# DATA FOR ANALYSIS
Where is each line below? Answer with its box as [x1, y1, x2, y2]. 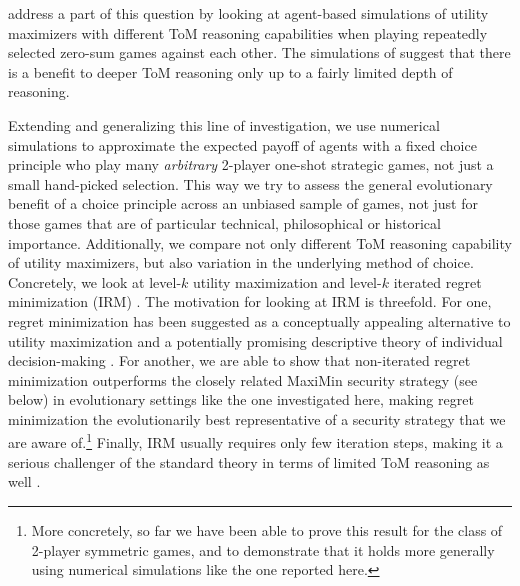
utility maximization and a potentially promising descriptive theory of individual [8, 330, 503, 351]
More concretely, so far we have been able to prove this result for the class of [31, 519, 503, 540]
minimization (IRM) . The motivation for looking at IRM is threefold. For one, [8, 291, 492, 312]
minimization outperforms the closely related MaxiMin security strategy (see [8, 369, 478, 390]
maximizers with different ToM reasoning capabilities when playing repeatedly [8, 22, 488, 43]
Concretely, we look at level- [8, 271, 182, 292]
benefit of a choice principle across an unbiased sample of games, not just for [8, 193, 478, 214]
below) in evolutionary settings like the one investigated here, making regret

# EXERCISE AIM
Repeat only the tail of the entries, exactly: the line containing "benefit of a" and every line after it, to the end.

# RESPONSE
benefit of a choice principle across an unbiased sample of games, not just for [8, 193, 478, 214]
below) in evolutionary settings like the one investigated here, making regret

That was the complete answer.